What lines of the data below include the word "Albertsons"? Report them by copying each.

*** Opening DATA FOR THE TASK ***

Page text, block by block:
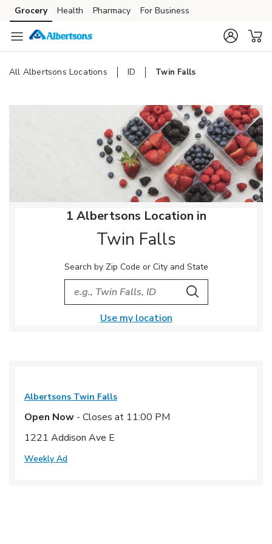
Skip to content
Skip to main content
Skip to cookie settings
Skip to chat
Grocery Health Pharmacy For Business
All Albertsons Locations ID Twin Falls
1 Albertsons Location in
Twin Falls
Search by Zip Code or City and State
City, State/Provice, Zip or City & Country
Search
Use my location
Albertsons Twin Falls
Open Now - Closes at 11:00 PM
1221 Addison Ave E
Weekly Ad

*** Closing DATA FOR THE TASK ***

» **RESPONSE TO THE TASK**
All Albertsons Locations ID Twin Falls
1 Albertsons Location in
Albertsons Twin Falls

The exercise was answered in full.